As the world’s second-largest economy ramped up supportive measures to shore up growth in the face of strong headwinds, China set its gross domestic product (GDP) growth target for 2022 at around 5.5 percent, indicating that it will focus on slower growth in order to stabilise its economic fundamentals this year.
According to Fu Linghui, a spokesperson for the National Bureau of Statistics,
“we must be mindful that the domestic and international environments are getting increasingly complicated and uncertain, and that economic development is confronted with substantial obstacles and hurdles.”
With regard to the pattern of the next stage, he stated that “despite some pressure on the economy in the short term, when looking at the economy as a complete year, China’s economy is likely to retain a recovery trend of development.”

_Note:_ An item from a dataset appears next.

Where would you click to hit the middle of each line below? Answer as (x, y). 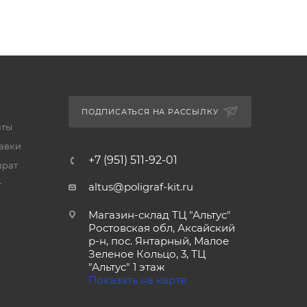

Fu Linghui, spokesperson of the National Bureau of Statistics
China’s central bank reduced its reserve requirement ratio (RRR), or the amount of cash that banks are required to maintain in reserve, in a much-anticipated action last Friday in order to support the country’s weakening economy in the face of mounting headwinds.
For the time being, even the most pessimistic experts predict that China’s economy would grow by more than 7.5 percent this year, which is a pretty high rate for an economy of China’s size. Beijing has set a target of doubling the country’s gross domestic product from its current levels by 2035, which would imply yearly growth of almost 5%. That may prove to be a useful starting point for policymakers.
According to Bo Zhuang, China economist at Loomis Sayles Investments Asia, the country’s real estate investment could fall by 10% in the first half of next year while still achieving annual growth of 5% because the country’s credit cycle is nearing its bottom and fiscal policy could tighten ahead of a crucial Communist Party congress in the autumn.
He thinks that Beijing would set a growth target of about 5.5 percent for the country next year.
Nonetheless, the recent decline, particularly paired with concerns over Evergrande, is leading some analysts to question if they are being overly optimistic about the stock’s near-term prospects.
The analysts at Bank of America proposed a “bearish scenario” in which the real estate market undergoes a disorderly adjustment in which property prices fall by 10%, reducing sales and discouraging banks from financing to the sector.
According to this scenario, growth might be as low as 7.5 percent this year and 2.2 percent in 2022, according to the World Bank.
The other danger is that China’s policymakers may find it difficult to convert the economy back into growth gear if they believe it is necessary. The analysts at Citigroup, led by Xiangrong Yu,
observed that energy shortages, which are already constraining industrial production, will make it more difficult to cushion growth by increasing investment in infrastructure in the future. They said that such a programme would only be effective next year if the power shortage was alleviated.
As a result, local governments are having difficulty identifying feasible projects to engage in, and property developers’ inability to obtain financing has caused them to delay land purchases, which threatens to erode a $1 trillion revenue stream for local governments.
“Property and energy issues will continue to have an impact on growth in the fourth quarter,” said Houze Song, a China economic researcher at the Paulson Institute, a think tank based in the United States. In the short term, “it is likely that full-year growth will conclude below 8 percent.”